Cheney backs Capito

Vice President's wife speaks at fund-raiser

Vice President's wife speaks at fund-raiser

August 21, 2002|by DAVE McMILLION

The threat of terrorism is a daily issue at the White House as the country continues to deal with the fallout from Sept. 11, Lynne Cheney, the wife of Vice President Dick Cheney, said at a fund-raising luncheon here Tuesday.

Cheney said she watches her husband get up every morning and learn of the "threat assessment of the day" before moving to his other duties.

Cheney, who was on hand for a fund-raiser for U.S. Rep. Shelley Moore Capito, said the terrorism threat concerns her because it is like nothing the country has faced before.


When the United States and the Soviet Union were enemies, the Soviets had geography they had to protect, Cheney said.

The terrorists associated with al-Qaida do not have any land to watch over, Cheney said.

"We can't use reason. We can't sign a treaty," Cheney said.

Despite the threat, Cheney said she is comforted by the "sure-footed" leadership President Bush and her husband have demonstrated.

"I know I wake up grateful every day knowing they are serving our country," said Cheney.

Cheney spoke to about 90 people who paid between $125 and $1,000 a plate at the fund-raiser at the Clarion Hotel and Conference Center.

It the first major fund-raiser for Capito, R-W.Va., as she begins preparing for her showdown with Democratic challenger Jim Humphreys in the November election.
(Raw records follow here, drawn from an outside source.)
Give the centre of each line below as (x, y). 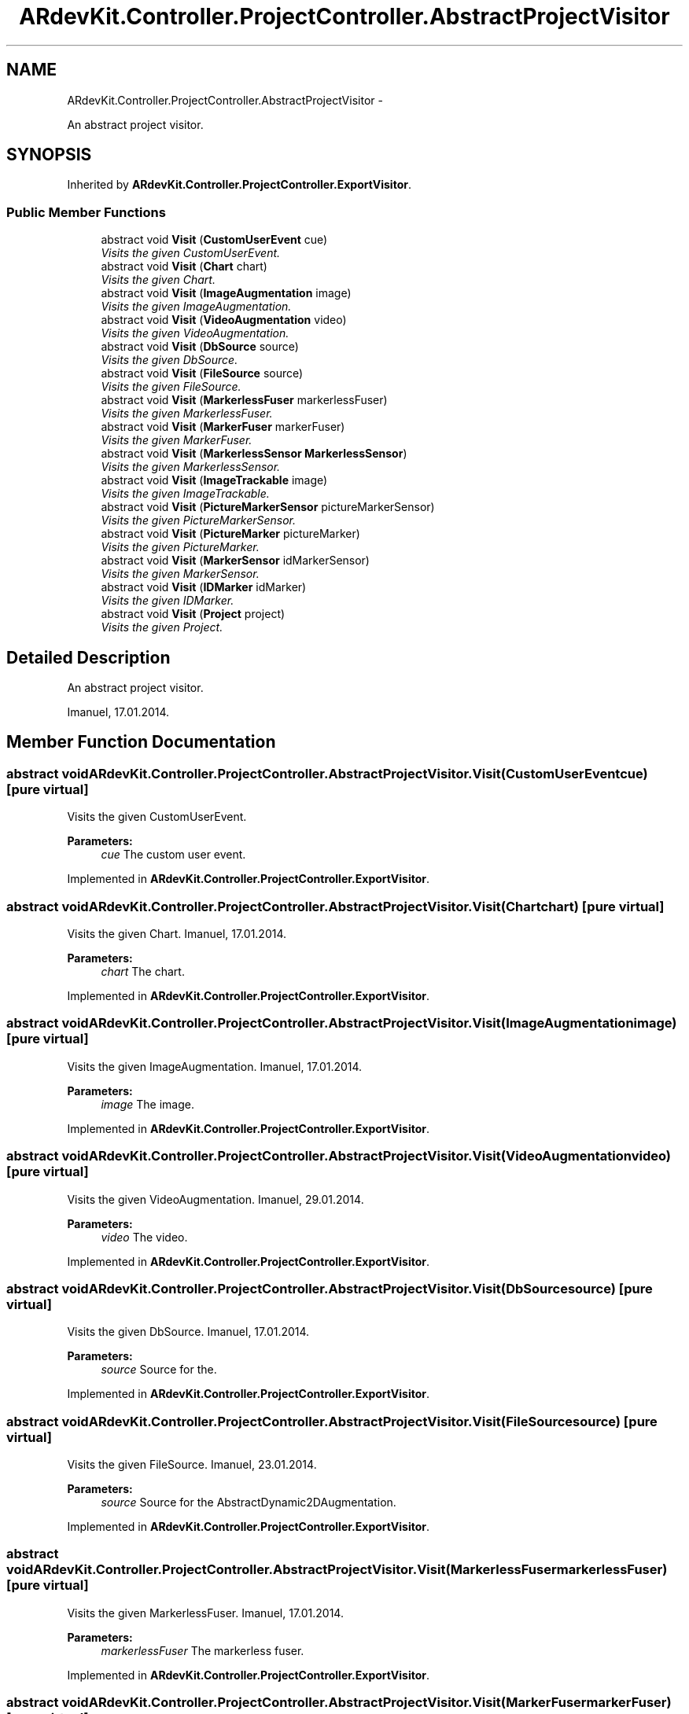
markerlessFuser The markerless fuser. (203, 1650)
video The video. (144, 1237)
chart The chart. (143, 971)
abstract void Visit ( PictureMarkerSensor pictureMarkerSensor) (268, 507)
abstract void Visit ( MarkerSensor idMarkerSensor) (235, 561)
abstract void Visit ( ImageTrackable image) (214, 480)
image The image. (147, 1104)
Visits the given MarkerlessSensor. (191, 467)
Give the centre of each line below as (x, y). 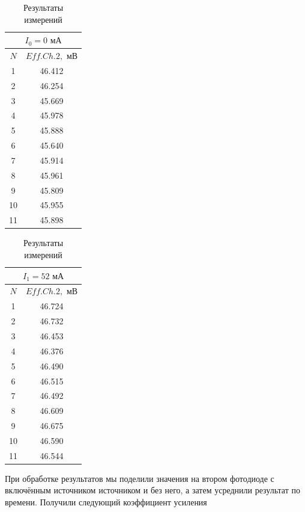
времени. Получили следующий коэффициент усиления (106, 502)
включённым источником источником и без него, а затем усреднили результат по (152, 490)
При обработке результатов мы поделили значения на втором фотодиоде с (140, 478)
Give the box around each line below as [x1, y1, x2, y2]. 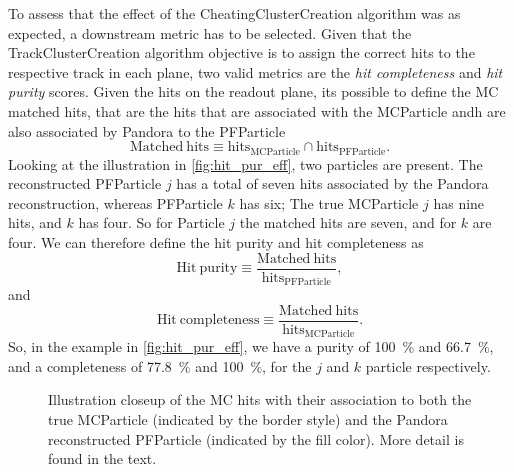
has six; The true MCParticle [239, 192, 419, 213]
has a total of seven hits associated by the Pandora [176, 173, 489, 194]
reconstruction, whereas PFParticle [8, 192, 223, 213]
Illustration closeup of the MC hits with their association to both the [48, 389, 472, 410]
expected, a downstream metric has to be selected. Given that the [8, 22, 412, 43]
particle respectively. [365, 355, 491, 376]
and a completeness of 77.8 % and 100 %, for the [8, 355, 312, 376]
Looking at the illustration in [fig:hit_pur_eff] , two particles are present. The [8, 153, 483, 174]
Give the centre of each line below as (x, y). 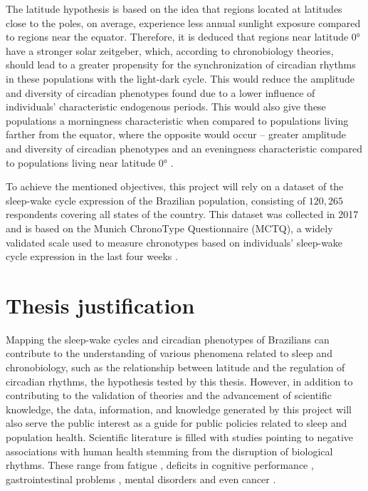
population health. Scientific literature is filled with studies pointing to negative (180, 436)
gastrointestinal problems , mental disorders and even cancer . (141, 479)
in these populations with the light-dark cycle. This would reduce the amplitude (180, 78)
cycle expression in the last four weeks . (92, 256)
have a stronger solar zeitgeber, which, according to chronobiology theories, (170, 50)
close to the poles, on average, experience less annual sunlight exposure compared (183, 22)
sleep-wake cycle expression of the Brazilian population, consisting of (156, 200)
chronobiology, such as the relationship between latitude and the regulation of (175, 367)
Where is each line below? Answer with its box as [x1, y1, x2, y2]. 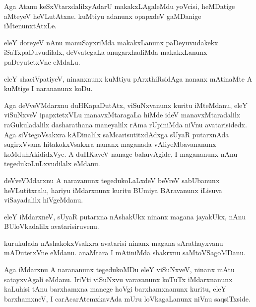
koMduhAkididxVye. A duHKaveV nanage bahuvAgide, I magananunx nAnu [4, 148, 238, 159]
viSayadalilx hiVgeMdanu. [4, 195, 83, 205]
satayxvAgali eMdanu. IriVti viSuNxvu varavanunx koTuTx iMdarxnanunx [4, 274, 233, 284]
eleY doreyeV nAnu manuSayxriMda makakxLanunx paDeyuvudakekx [4, 37, 218, 47]
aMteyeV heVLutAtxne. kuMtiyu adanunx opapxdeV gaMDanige [4, 10, 201, 21]
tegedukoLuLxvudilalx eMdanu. [4, 158, 100, 169]
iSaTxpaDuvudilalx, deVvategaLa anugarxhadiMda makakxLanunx [4, 47, 207, 57]
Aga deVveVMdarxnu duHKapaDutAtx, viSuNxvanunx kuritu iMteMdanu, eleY [4, 100, 248, 110]
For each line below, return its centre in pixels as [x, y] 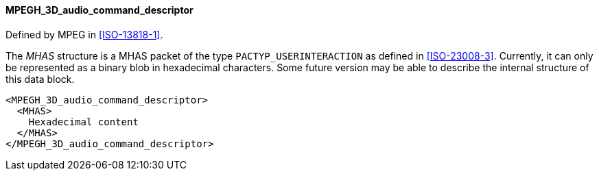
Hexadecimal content [83, 122]
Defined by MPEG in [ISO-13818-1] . [84, 34]
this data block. [40, 79]
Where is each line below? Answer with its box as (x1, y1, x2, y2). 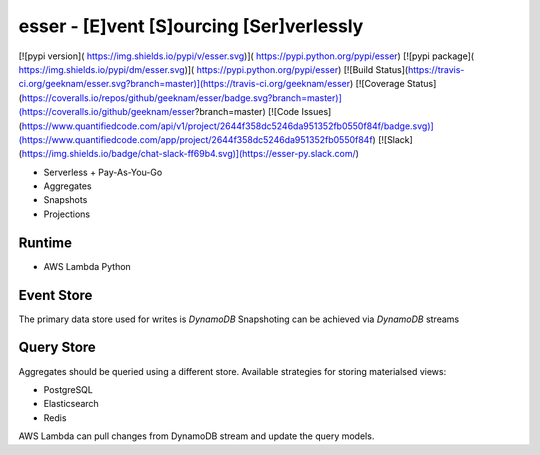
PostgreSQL (43, 383, 94, 395)
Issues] (301, 106, 332, 118)
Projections (43, 208, 90, 220)
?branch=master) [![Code (194, 106, 300, 118)
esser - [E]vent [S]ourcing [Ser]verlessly (18, 15, 364, 37)
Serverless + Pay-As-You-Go (43, 166, 163, 178)
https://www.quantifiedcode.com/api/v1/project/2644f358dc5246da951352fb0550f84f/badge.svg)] (21, 120, 434, 132)
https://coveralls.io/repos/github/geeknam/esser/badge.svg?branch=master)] (21, 91, 342, 104)
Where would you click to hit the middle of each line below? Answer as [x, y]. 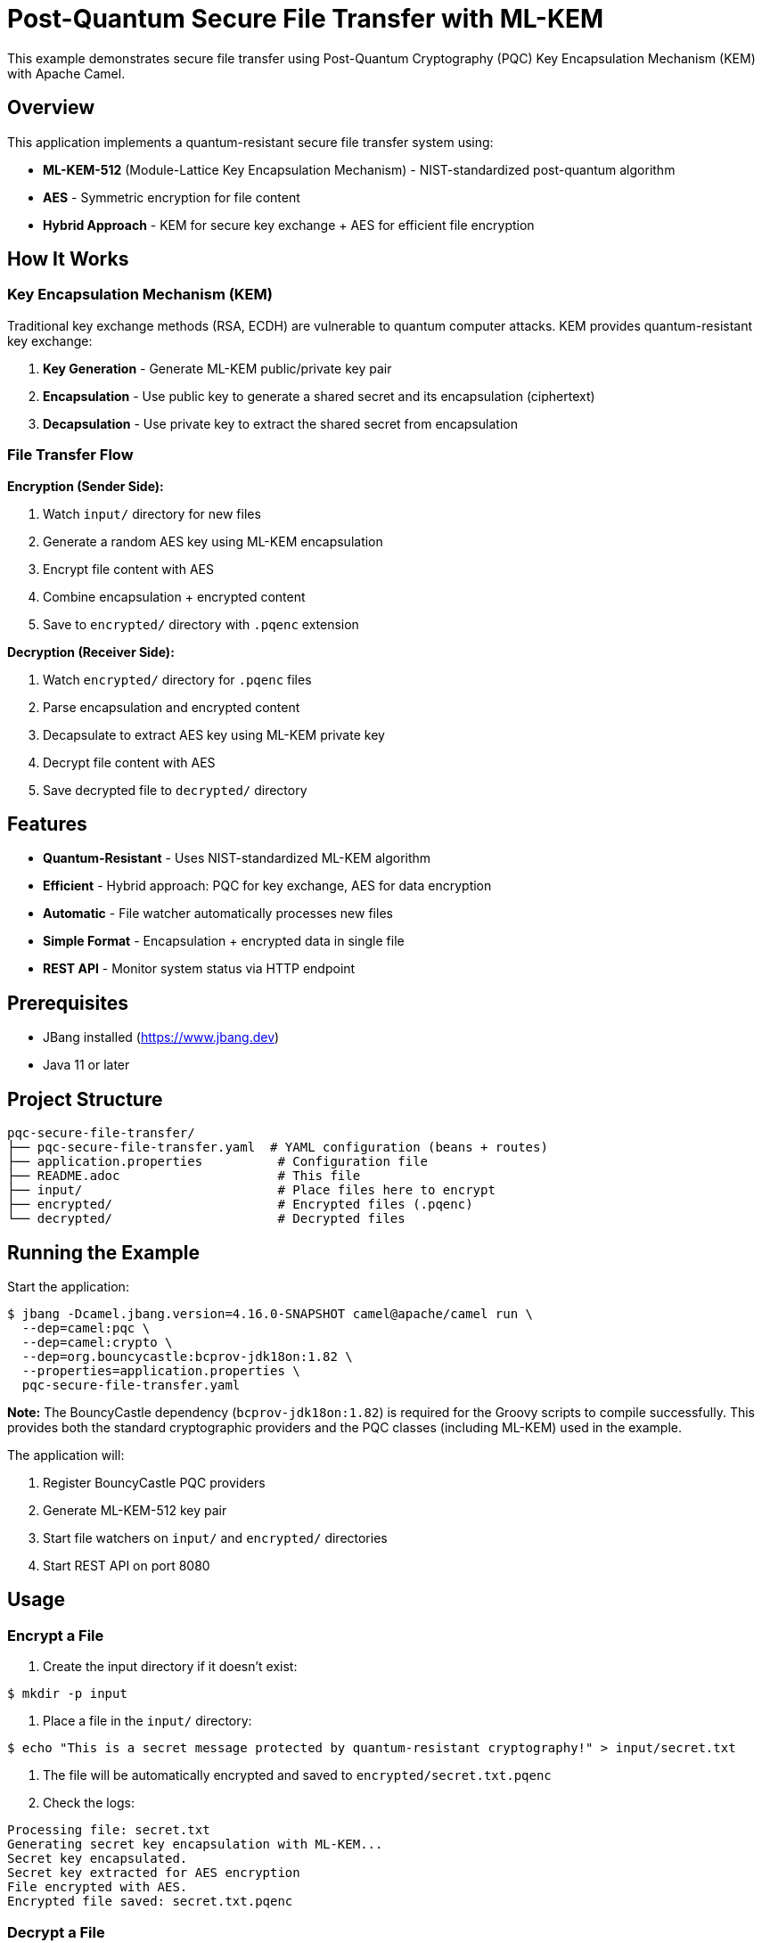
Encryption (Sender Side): [86, 486]
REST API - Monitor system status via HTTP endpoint [199, 969]
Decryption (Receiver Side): [91, 652]
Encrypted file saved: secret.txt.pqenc [150, 1902]
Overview [51, 108]
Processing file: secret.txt [109, 1830]
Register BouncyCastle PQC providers [154, 1482]
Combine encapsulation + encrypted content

Cheney has a love of history and has spent much of her professional life writing and speaking about the importance of knowing history and teaching it well.

As past chairwoman of the National Endowment for the Humanities, Cheney published "American Memory," a report that warned about the failure of schools to pass on history to future generations, according to the White House Web site.

She is the co-author of six books, including "Kings of the Hill," a book about members of the House of Representatives that she wrote with her husband.

Cheney praised Capito for the intelligence she brings to her job and for the record Capito has established for public education.

Capito stands for the right issues in public education, such as teaching the basics, using teaching practices that are supported by research and holding schools accountable, Cheney said.

Cheney said she has been around Washington, D.C., politics for years and there are lawmakers who are "pretty good. But then there is a category of people who have the capacity to be great and Shelley falls into that category," said Cheney.

Cheney did not stick around after her speech. She was quickly escorted from the ballroom.

Capito said after the luncheon that she felt good about her campaign, although she expects it to go "down to the wire" just like it did with her first race with Humphreys two years ago.

Capito squeezed past Humphreys in that race by a 108,769 to 103,003 vote margin.

At the luncheon, Capito helped announce $54.4 million in federal funding for 29 public water projects across the state.